Green spent several years serving as a lay chaplain in children’s hospital. He said this experience laid the groundwork for “The Fault in Our Stars.” He came to know the “sick kids” as real people, and his aim for the film was to express that realness to his audience. He does this through the primary story as well as through the characters’ discussions about a fictitious work, “An Imperial Affliction.”
Protagonist Hazel Grace reads and rereads the novel, “An Imperial Affliction,” obsessively. A key plot element, the book tells of a young girl dying of cancer. Its reclusive author (played by Willem Dafoe) notably ends the book midsentence. This drives Hazel to contact him and to seek answers to her lingering questions.
When asked if he considered ending “The Fault in Our Stars” midsentence, Green said, “I thought it would be very clever. And I like to be very clever. But in the end I agreed… that it violates the contract between writer and reader. You have to end a book somewhere or else every book would end with the extinction of the human species. So I chose to end the book where I could. But I tried to give enough of an ending that it wouldn’t violate that contract between us.”
He later continued on the subject of “An Imperial Affliction.”
“The only parts of ‘An Imperial Affliction’ I ever wrote are the parts that appear and the book and the parts that appear in the movie. In the movie, Hazel is reading (the book), so I wrote three or four pages. It’s just four pages repeated for 700 pages. It’s really meta (laughs). I wanted ‘An Imperial Affliction’ to be an imaginary book. I think there’s a perfection to books that don’t exist that can’t happen for books that do exist. I liked that idea. I liked it thematically, but I also just didn’t feel like I could write it.
“In ‘An Imperial Affliction,’ one of the very few things that we do know about it is that it’s very concerned with identity and authenticity in the relationship between the perceived self and real self, which I think is interesting for people living with cancer.
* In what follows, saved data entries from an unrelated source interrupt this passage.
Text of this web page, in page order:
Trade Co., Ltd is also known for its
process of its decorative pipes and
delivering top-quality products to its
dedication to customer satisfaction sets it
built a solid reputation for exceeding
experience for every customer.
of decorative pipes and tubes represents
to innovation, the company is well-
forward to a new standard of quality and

A lot of times they are perceived one-dimensionally. They’re perceived as kind of less than fully human in some ways because they’re thought of as these mere tragedies, or people who can’t have sexual desire, or can’t have full rich love in their lives or whatever… A lot of the time when we think about people with serious illness, we think of the popular representation of them… You confuse those representations of people living with disabilities with the reality that people living with disabilities experience.”
Nat Wolff added, “We all cared about the characters and wanted to do justice to them, not only to their illnesses but just to the characters.”
John continued, “(The characters) have the flaws that people have. The idea that illness and disability is a flaw is a really common trope in pop culture stories about serious disability.”
Nat said, “If you treat (disability) as a flaw, then the movie’s gonna be like, ‘O, the wise sick kids sit in their beds and spout wisdom to the healthy kids.’ ”
“And the healthy kids learn important lessons,” John interjects with rolling eyes.
Nat concluded, “Whereas in (‘The Fault in Our Stars’), it’s funnier and more painful that they’re so real, that they’re angry and funny.”
“Not that a movie should be a message, but I do think (‘Fault’ has) a good message,” Wolff said. “You don’t have to live your life to be remembered, just live your life… We are involved in something so much bigger than our careers, so much bigger than this movie, and so much bigger than…”
“Us,” Woodley completed the thought.
(This article was contributed to OGO by Kelly and Lily Wofford.)